EXERCISE BRIEF -
From the listing below, extract every line containing "exchange".

◇ ◇ ◇

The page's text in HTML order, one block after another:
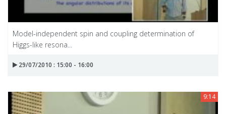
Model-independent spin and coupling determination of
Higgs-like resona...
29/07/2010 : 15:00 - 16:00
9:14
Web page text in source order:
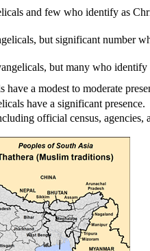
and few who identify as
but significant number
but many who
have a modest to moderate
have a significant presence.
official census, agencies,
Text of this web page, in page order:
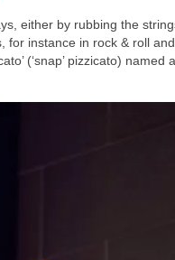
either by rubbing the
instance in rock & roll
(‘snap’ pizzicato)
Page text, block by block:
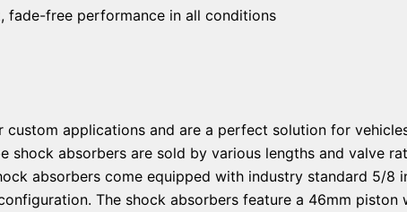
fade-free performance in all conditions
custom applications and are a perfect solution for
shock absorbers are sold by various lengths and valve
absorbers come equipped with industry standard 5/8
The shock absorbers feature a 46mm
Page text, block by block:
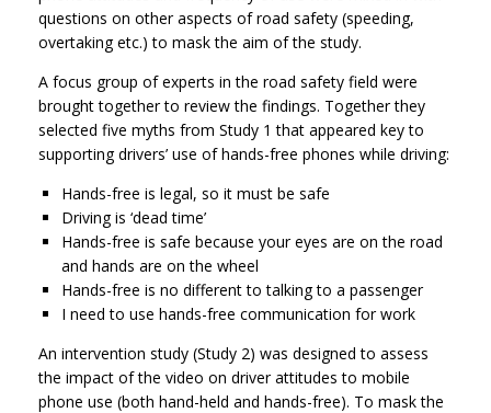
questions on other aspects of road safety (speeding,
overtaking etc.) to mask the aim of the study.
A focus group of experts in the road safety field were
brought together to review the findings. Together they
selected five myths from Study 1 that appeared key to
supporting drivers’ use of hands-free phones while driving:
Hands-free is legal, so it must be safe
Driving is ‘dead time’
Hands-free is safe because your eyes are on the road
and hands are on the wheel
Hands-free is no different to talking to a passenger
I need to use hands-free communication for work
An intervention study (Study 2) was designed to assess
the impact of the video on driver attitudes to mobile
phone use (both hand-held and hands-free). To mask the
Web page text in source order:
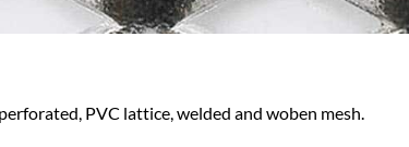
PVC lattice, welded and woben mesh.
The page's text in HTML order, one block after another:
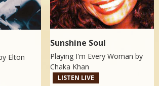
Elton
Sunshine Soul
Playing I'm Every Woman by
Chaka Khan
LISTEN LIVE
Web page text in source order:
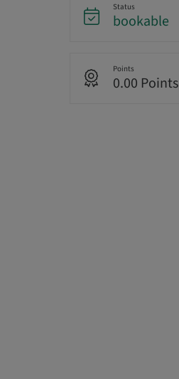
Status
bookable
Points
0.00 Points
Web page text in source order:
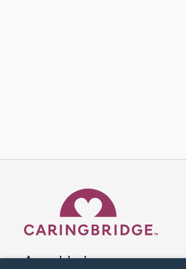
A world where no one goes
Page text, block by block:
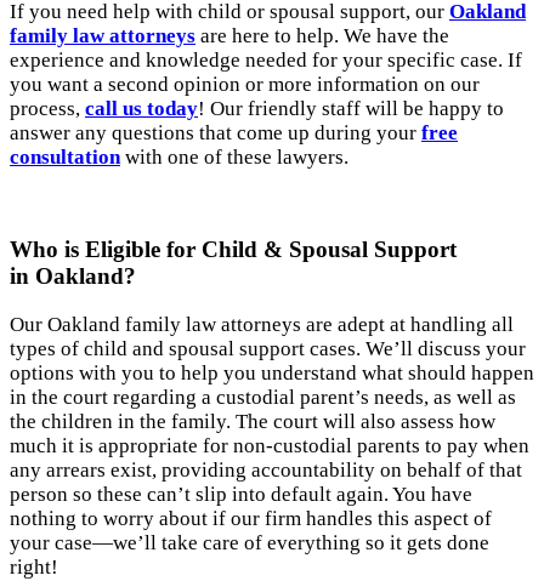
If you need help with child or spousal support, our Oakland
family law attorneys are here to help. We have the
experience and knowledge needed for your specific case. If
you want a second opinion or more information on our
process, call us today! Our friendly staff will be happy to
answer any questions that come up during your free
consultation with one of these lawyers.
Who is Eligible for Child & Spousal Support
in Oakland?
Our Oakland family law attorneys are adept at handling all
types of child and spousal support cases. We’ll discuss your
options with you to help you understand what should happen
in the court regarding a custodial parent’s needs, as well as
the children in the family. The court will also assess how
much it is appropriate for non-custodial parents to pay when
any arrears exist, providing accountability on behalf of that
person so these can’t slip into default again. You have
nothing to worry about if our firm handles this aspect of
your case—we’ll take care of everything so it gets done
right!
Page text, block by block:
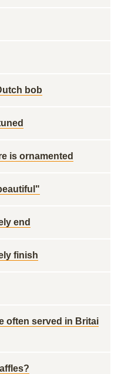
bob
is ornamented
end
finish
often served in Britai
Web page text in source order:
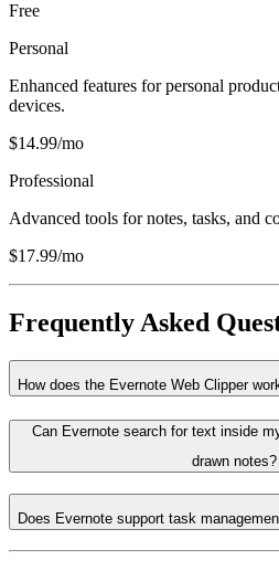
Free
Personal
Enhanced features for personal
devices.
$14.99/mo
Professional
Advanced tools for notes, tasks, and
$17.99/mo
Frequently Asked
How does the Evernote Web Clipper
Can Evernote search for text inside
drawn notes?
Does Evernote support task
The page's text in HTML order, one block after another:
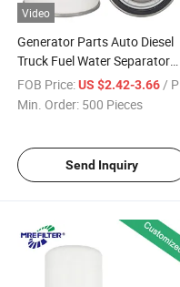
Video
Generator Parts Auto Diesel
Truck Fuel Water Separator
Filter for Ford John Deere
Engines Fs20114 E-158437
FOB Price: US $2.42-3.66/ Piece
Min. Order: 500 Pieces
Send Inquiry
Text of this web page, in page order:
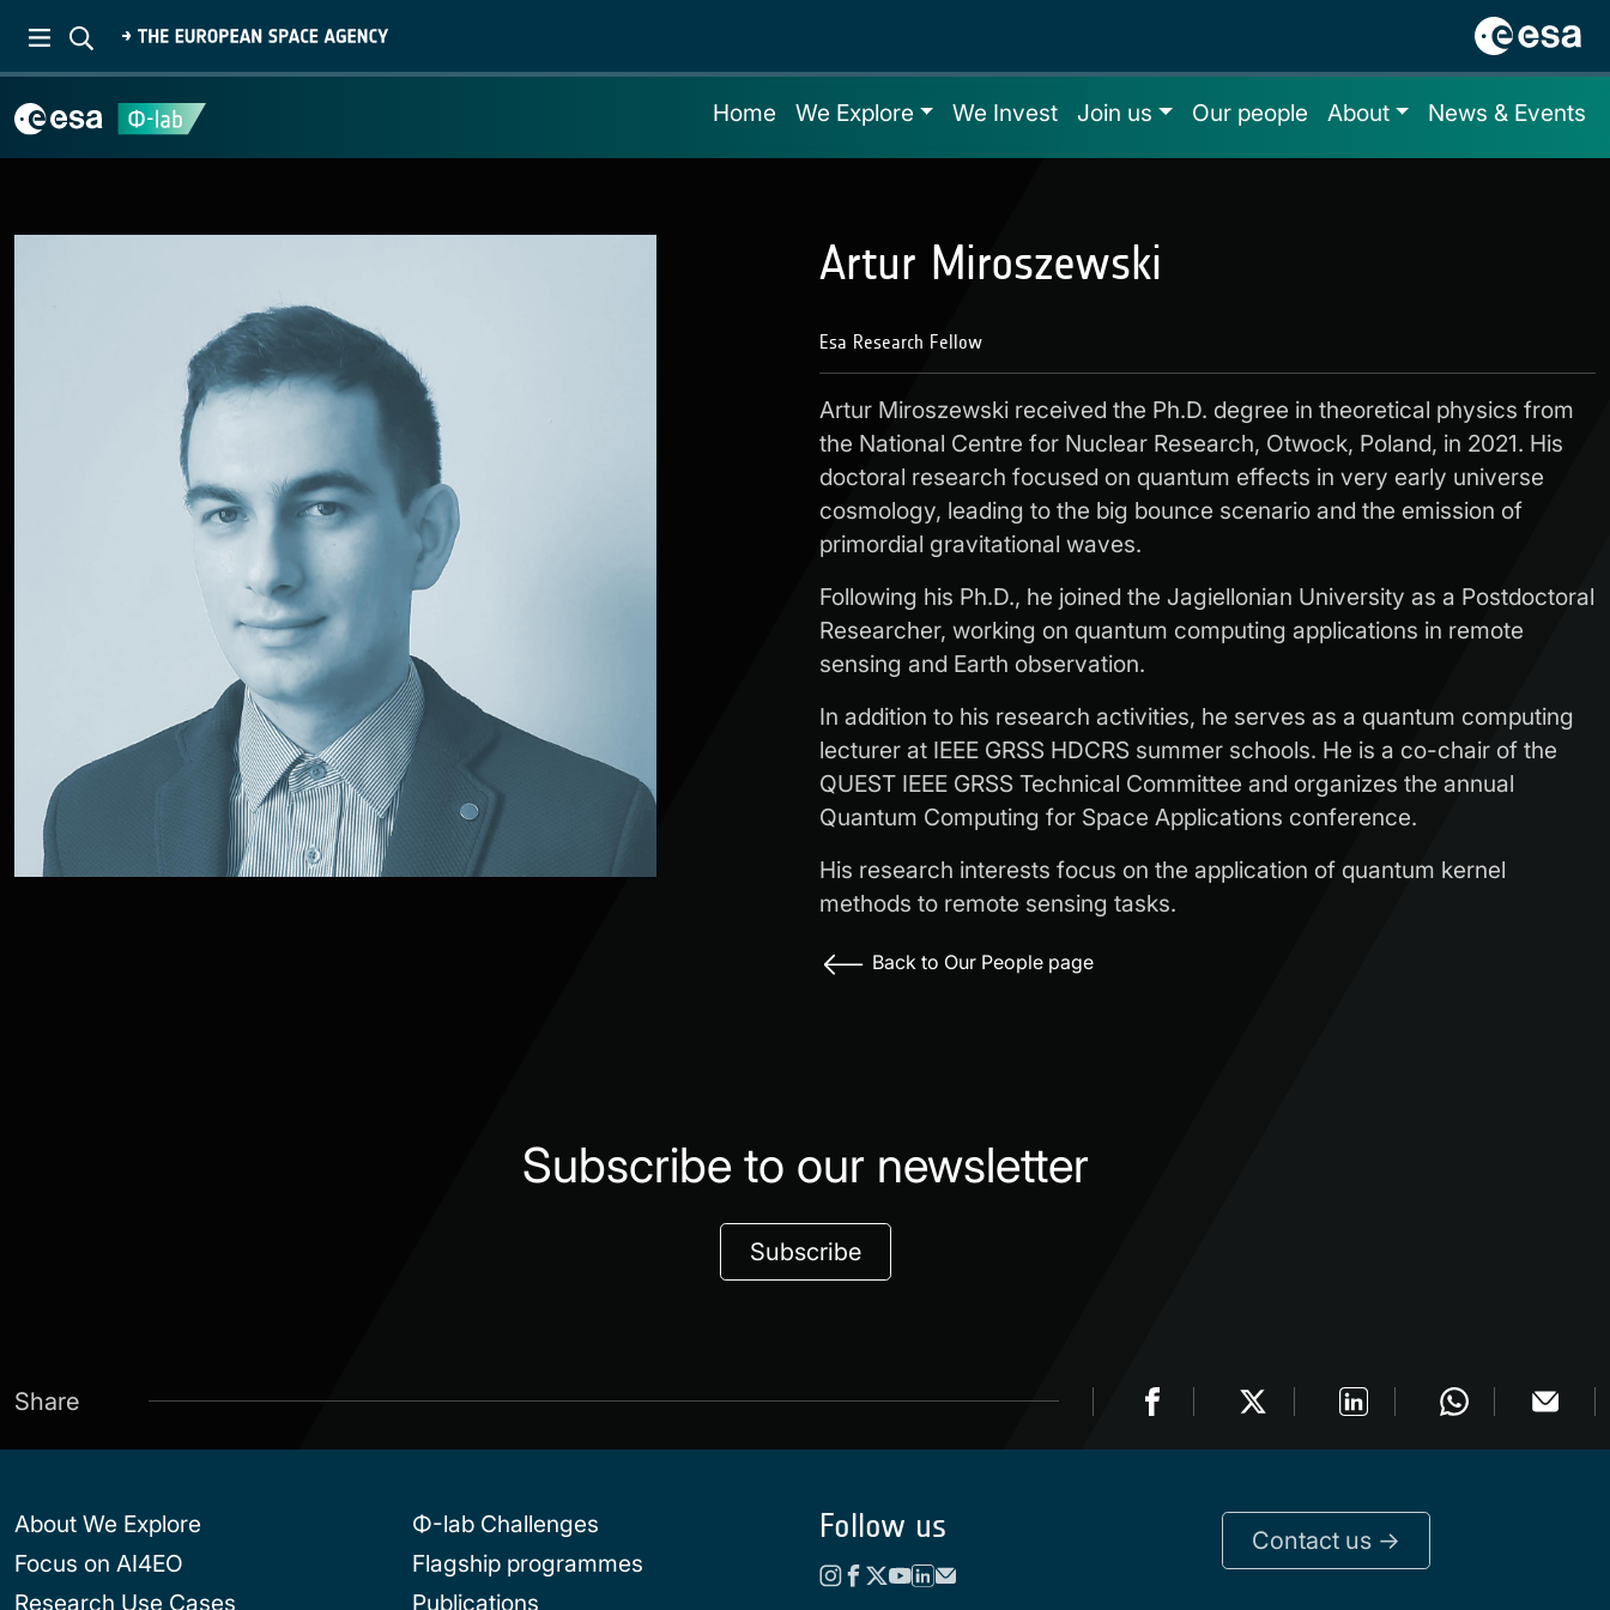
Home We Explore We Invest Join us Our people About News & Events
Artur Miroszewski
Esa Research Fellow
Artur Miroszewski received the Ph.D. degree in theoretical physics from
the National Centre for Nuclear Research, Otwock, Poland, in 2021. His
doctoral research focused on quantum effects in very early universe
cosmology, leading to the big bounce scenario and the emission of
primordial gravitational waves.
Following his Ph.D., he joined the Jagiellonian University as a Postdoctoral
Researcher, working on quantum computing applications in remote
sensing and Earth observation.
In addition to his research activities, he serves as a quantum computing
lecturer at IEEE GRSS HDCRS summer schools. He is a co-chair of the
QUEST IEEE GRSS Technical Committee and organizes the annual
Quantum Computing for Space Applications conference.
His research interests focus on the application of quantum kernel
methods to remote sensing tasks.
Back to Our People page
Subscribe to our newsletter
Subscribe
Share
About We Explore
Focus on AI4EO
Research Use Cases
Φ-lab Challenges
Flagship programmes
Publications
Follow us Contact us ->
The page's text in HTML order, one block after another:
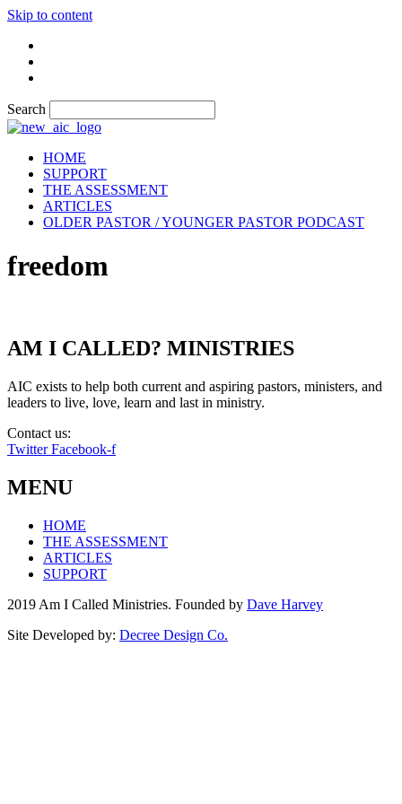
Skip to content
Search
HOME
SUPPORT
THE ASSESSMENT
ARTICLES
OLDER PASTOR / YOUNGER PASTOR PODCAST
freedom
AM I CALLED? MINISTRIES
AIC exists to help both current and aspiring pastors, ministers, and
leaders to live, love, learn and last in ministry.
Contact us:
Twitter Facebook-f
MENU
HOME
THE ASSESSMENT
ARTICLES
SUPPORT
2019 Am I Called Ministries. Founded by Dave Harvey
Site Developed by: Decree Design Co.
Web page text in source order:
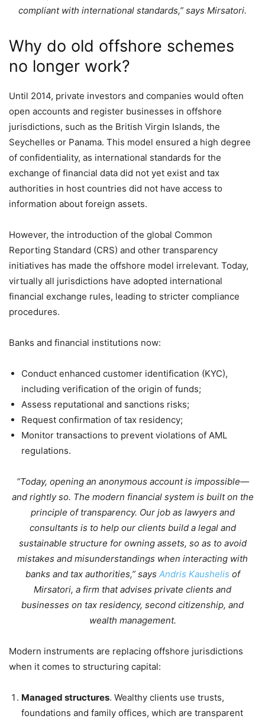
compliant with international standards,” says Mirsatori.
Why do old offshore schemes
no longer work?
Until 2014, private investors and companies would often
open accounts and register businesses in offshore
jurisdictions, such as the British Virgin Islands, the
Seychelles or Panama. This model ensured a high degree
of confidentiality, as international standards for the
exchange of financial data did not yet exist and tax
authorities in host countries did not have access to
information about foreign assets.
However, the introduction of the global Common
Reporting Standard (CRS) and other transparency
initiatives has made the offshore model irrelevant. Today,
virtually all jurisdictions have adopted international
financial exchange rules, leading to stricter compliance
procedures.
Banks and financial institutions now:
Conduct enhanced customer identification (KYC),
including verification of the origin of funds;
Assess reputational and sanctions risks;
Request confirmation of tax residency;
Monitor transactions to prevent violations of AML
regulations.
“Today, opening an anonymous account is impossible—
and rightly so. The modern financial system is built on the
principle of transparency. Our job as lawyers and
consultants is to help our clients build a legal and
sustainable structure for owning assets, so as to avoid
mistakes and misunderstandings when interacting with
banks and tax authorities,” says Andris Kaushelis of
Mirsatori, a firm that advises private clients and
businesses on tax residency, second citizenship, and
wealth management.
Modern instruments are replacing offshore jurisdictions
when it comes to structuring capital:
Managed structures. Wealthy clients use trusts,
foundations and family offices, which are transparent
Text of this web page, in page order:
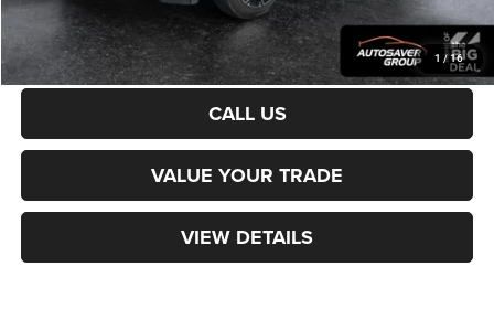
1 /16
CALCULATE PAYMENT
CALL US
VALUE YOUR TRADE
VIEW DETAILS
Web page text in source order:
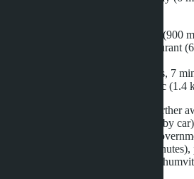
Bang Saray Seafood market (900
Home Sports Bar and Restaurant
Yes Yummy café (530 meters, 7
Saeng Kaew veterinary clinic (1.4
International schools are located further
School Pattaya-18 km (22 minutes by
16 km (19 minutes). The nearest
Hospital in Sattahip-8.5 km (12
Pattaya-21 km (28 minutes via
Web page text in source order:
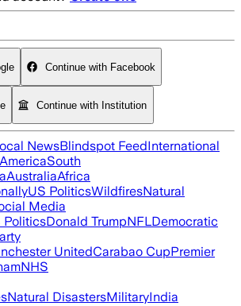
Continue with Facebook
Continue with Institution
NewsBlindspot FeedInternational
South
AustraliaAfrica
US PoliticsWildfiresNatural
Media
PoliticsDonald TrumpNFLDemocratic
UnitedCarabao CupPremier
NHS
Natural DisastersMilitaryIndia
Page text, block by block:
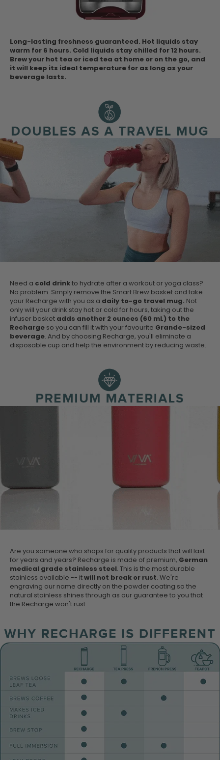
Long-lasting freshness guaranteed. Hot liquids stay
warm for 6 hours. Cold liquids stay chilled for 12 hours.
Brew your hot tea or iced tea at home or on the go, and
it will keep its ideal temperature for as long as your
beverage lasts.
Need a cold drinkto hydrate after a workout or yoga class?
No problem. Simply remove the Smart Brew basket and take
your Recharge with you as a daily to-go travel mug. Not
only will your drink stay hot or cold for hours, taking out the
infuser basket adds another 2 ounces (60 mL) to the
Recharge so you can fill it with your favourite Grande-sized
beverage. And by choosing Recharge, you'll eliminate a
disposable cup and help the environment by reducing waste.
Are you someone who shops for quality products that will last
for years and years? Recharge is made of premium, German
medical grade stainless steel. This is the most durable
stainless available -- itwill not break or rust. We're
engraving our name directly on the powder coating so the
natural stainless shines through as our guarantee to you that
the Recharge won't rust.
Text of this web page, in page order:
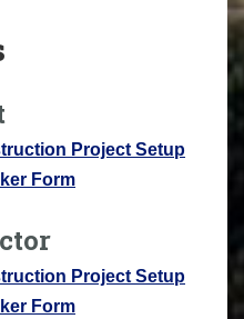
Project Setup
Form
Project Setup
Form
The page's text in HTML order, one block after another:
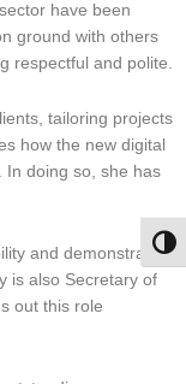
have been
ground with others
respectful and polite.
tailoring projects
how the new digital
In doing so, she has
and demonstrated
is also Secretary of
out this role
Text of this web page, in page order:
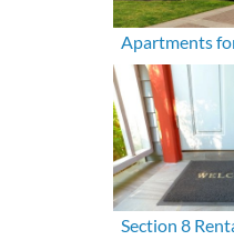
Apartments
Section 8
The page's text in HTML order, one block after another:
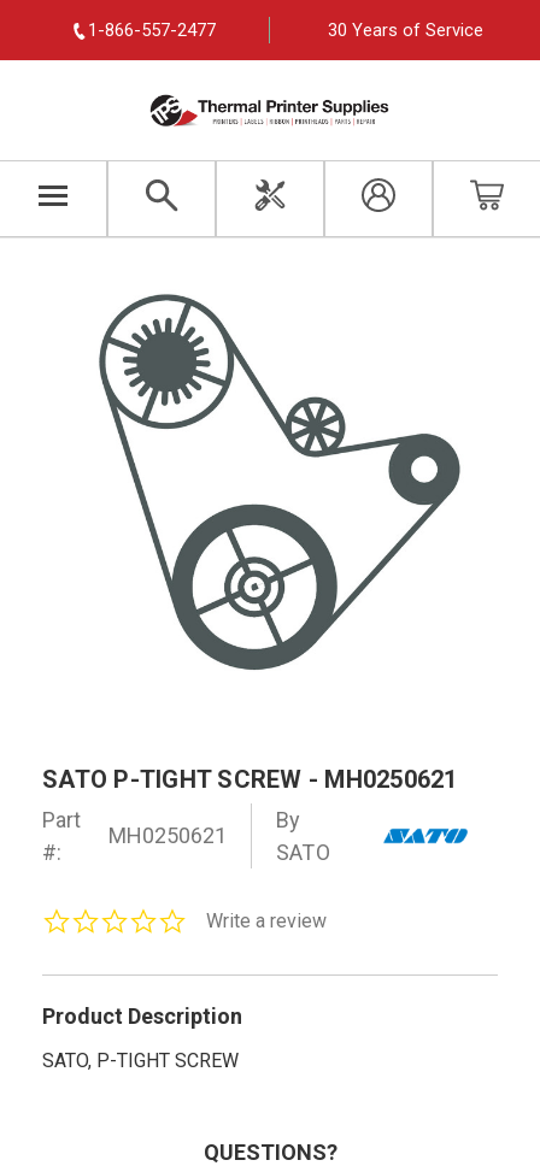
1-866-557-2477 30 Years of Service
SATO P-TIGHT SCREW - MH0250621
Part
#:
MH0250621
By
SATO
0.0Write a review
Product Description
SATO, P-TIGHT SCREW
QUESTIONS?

◇ ◇ ◇

SOLUTION FOR THIS PROBLEM -
exchange of financial data did not yet exist and tax
financial exchange rules, leading to stricter compliance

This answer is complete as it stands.